Toby Fitch, ‘Rawshock’ in The Australian

Poetry as an art form, with plenty of wit and whimsy

Geoff Page reviews Toby Fitch's Rawshock in The Australian Aug 18 2012

Toby Fitch's first full-length collection, Rawshock, has a comparably ludic quality but a darker atmosphere. Many of the poems have dream-like geographies and meteorologies, owing a lot to the French surrealists. As in the opening poem, 'On the Slink', they often have an inner-city resonance, not unlike an up-dated version of T. S. Eliot's Preludes (“Bottles in gutters, / alley cats on the slink / under streetlamps that crystallise / in the corner of my eyes . . .”).

Following the surrealist influence of Guillaume Apollinaire and others, Fitch is plainly a poet who sees the shape of a poem on the page as at least equal in importance to its sound.

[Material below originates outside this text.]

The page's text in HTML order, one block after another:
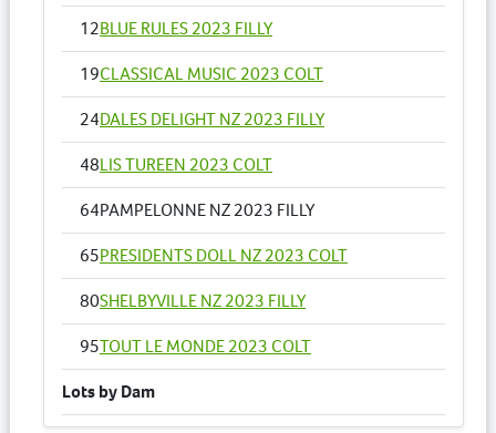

Many poems in Rawshock, including the title sequence, are “concrete” poems, weaving their snake-like way down the pages or, as in 'The Living Daylights', diffusing into a scattered text to match the meaning of what's being said. While such devices are not new (George Herbert employed at least one of them in the 1600s), Fitch doesn't use them spuriously.

The technique is taken to an interesting extreme, however, in the title sequence, which retells elements of the Orpheus-Eurydice myth — while exactly matching the form of each poem to an en face Rorschach inkblot. The strategy reminds us of the link between the subconscious and myth but it's not clear to this reader how much is gained beyond what would be apparent through more orthodox lineation.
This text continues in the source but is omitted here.